Usaha-Usaha Mendekatkan Bandung dan Jakarta

Perusahaan swasta NISM menjadi perusahaan pertama yang membangun jalur kereta api menuju pedalaman Priangan.

Usaha-Usaha Mendekatkan Bandung dan Jakarta
Header Mozaik Kereta Cepat Jakarta-Bandung. tirto.id/Quita

tirto.id - Pembangunan proyek Kereta Cepat yang menghubungkan Jakarta-Bandung sudah mencapai 80,41%. Seperti yang disampaikan Menteri Koordinator Bidang Kemaritiman dan Investasi (Menko Marves) Luhut Binsar Pandjaitan, kereta api yang mempunyai panjang jalur 143,2 km itu akan beroperasi sekitar Juni 2023. Jalur kereta api cepat ini menghubungkan Stasiun Halim Jakarta dan Stasiun Tegalluar Bandung, melewati Stasiun Karawang dan Padalarang.

Pengerjaan proyek KCJB ini meneruskan inisiatif lama untuk mendekatkan dua kota besar itu. Ada sejarah cukup panjang mengenai usaha untuk memperbaiki transportasi antar keduanya. Jakarta, kota yang dahulu bernama Batavia ini merupakan kota pesisir yang mempunyai pelabuhan penting di Hindia Belanda. Sedangkan Bandung merupakan kota pedalaman yang sangat kaya dengan hasil komoditas ekspor dan juga strategis dijadikan pusat kegiatan militer.

Seiring dengan perkembangan teknologi, moda transportasi antara dua kota terus diperbaiki. Perkembangan ini membuat waktu tempuh antara keduanya mengecil, dari hitungan hari, menjadi jam, bahkan menit.

Meski menjadi kawasan yang terisolir, Priangan merupakan kawasan yang mempunyai potensi ekonomi yang cukup besar, baik di masa Vereenigde Oostindische Compagnie (VOC) maupun Hindia Belanda. Komoditas ekspor unggulan seperti kopi dan teh, tumbuh subur di Priangan. Namun, kekayaan alam ini tidak diimbangi dengan kondisi transportasi yang memadai.

Di masa lalu, pengangkutan kopi dari pedalaman Priangan mengandalkan sungai-sungai besar seperti Ci Tarum Ci Manuk, dan Ci Tanduy. Kopi-kopi dari Priangan dikirimkan menuju gudang pengapalan di tepi sungai besar ini, yaitu di Banjar, Cikao, dan Karangsambung.

Moda transportasi darat mulai banyak digunakan setelah Gubernur Jenderal Heman Willem Daendels membangun Jalan Raya Pos melalui pedalaman Priangan.

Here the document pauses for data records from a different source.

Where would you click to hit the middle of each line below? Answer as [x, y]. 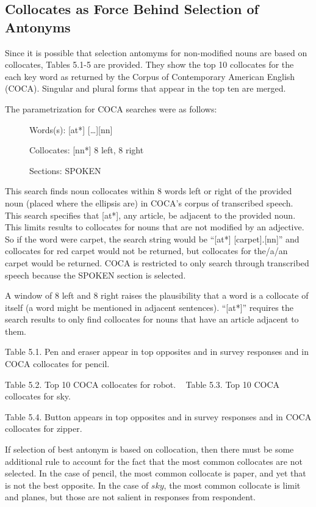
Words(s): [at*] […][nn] [71, 129]
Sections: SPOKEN [65, 170]
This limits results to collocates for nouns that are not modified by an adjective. [155, 227]
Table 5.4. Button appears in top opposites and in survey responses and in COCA [158, 416]
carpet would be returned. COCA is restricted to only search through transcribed [157, 262]
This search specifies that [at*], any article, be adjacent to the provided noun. [150, 215]
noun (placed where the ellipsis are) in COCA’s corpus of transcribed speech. [149, 202]
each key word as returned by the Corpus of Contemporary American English [150, 76]
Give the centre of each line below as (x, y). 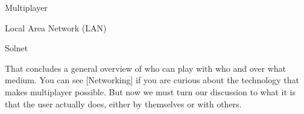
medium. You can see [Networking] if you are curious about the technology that (152, 80)
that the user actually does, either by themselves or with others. (123, 103)
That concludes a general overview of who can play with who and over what (146, 68)
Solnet (17, 48)
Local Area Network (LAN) (56, 27)
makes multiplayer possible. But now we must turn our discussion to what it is (150, 91)
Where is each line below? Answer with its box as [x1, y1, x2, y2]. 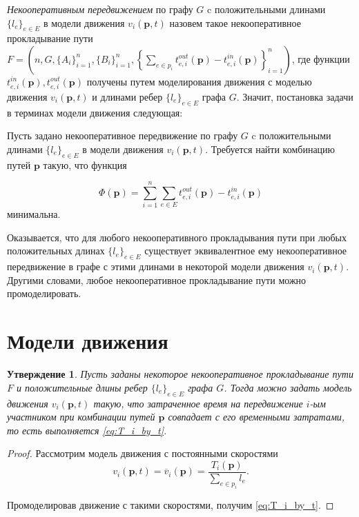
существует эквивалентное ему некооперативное [144, 243, 347, 258]
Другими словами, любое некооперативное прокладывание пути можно [7, 272, 307, 287]
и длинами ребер [92, 89, 163, 103]
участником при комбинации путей [7, 409, 155, 424]
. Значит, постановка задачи [236, 89, 353, 103]
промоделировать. [7, 286, 81, 301]
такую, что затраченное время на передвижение [93, 396, 303, 410]
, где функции [291, 51, 350, 65]
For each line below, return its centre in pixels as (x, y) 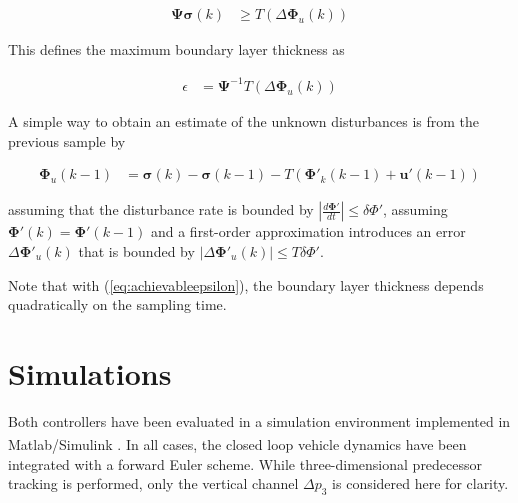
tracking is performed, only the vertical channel (153, 483)
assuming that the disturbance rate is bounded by (161, 209)
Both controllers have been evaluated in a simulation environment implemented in (259, 420)
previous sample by (67, 140)
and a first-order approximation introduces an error (308, 231)
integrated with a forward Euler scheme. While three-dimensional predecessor (245, 463)
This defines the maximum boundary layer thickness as (176, 49)
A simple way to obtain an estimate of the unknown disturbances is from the (244, 121)
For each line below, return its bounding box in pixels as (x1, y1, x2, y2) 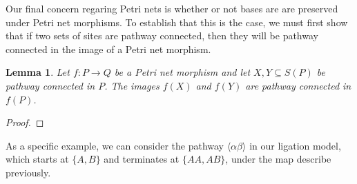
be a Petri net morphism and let (114, 65, 251, 79)
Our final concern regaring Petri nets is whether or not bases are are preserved (6, 1, 338, 15)
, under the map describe (225, 152, 331, 166)
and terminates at (104, 152, 180, 166)
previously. (6, 165, 51, 179)
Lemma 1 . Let (6, 65, 70, 79)
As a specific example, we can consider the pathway (6, 138, 224, 152)
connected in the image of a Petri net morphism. (6, 41, 211, 56)
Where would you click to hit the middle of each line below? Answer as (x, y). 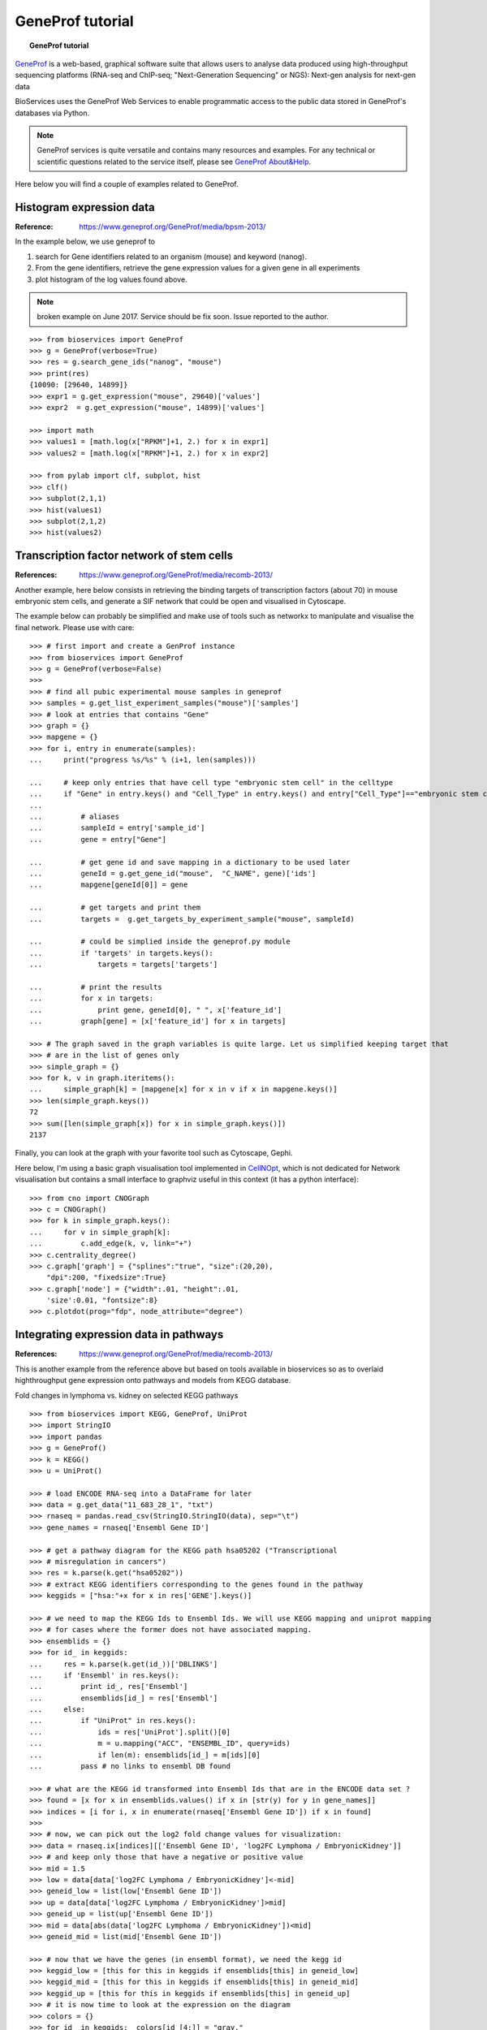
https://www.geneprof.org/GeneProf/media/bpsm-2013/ (172, 227)
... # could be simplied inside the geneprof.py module (160, 942)
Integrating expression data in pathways (119, 1335)
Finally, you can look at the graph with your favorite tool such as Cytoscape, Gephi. (154, 1153)
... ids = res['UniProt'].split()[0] (130, 1732)
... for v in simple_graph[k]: (100, 1232)
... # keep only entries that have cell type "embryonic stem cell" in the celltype (211, 782)
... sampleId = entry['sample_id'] (117, 828)
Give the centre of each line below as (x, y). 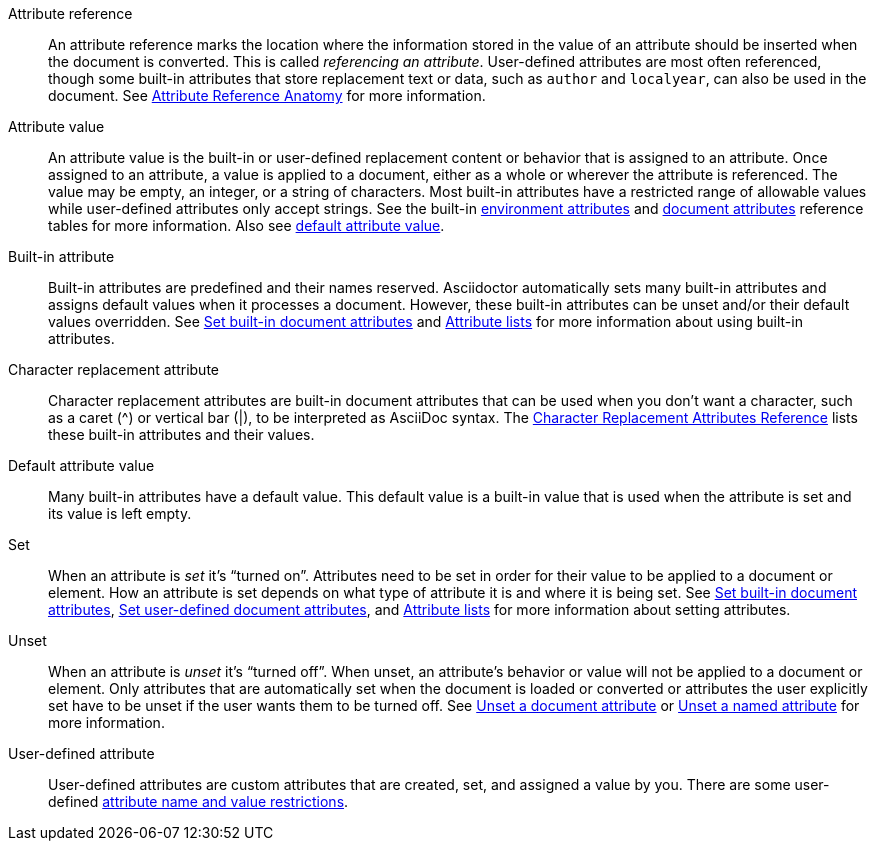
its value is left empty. (120, 513)
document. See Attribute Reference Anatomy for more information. (267, 95)
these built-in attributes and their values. (181, 434)
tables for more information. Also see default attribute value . (246, 225)
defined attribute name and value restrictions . (198, 801)
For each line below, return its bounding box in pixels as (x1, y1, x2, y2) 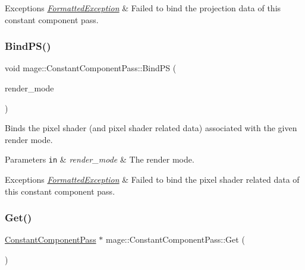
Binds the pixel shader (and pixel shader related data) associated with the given (5, 122, 297, 134)
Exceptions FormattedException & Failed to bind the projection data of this (5, 2, 281, 14)
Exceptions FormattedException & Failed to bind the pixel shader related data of (5, 173, 300, 186)
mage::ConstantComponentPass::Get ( (105, 233, 245, 246)
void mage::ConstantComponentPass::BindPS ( (5, 62, 177, 74)
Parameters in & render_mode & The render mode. (5, 153, 194, 166)
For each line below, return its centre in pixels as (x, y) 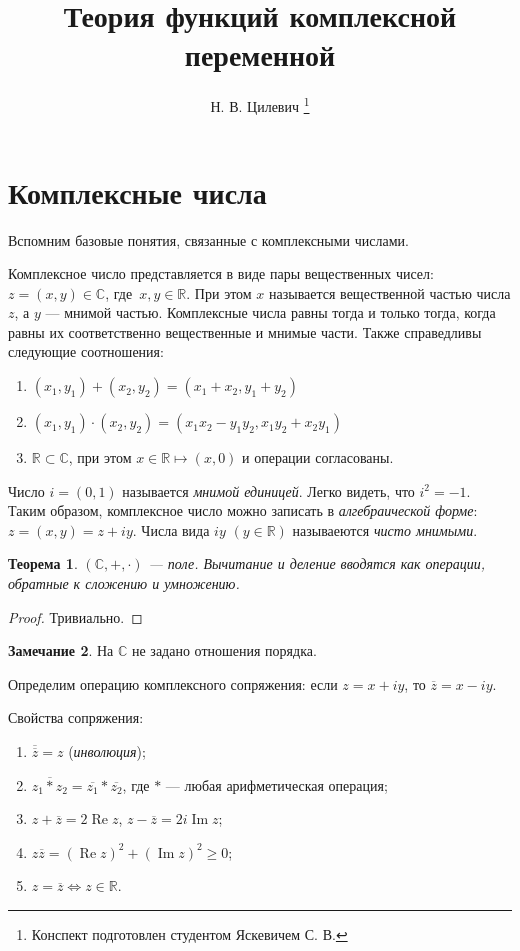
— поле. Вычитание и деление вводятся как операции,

Salah satu pejalan yang menuliskan catatan ketika menjajal Jalan Raya Pos adalah Bengal Civilian tahun 1852. Pejalan dengan nama asli Charles Walter Kinloch ini melakukan perjalanan antara Batavia dan Bandung selama 3 hari. Kinloch dan rombongan melakukan perjalanan dari Batavia ke Bogor di hari pertama. Di perjalanan berikutnya, mereka menuju Cianjur melewati Megamendung. Di hari terakhir, mereka menghabiskan waktu sekitar 6 jam untuk menempuh jarak 42 mil (sekitar 67 kilometer) menuju Bandung.

Waktu tempuh ini tidak jauh dengan waktu tempuh perjalanan yang dilakukan oleh Rudolf Eduard Kerkhoven, 1880-an. Dalam buku Sang Juragan Teh diceritakan, R. E. Kerkhoven menempuh waktu 3 hari untuk mencapai Batavia dari Gambung, sekitar Ciwidey. Hari pertama, mereka menempuh waktu 10 jam untuk menghabiskan perjalanan antara Bandung dan Cianjur. Dari Cianjur ke satu titik di dekat Batavia, mereka menempuh jarak sekitar 12 jam. Baru di hari ketiga, mereka menghabiskan sisa perjalanan menuju Batavia.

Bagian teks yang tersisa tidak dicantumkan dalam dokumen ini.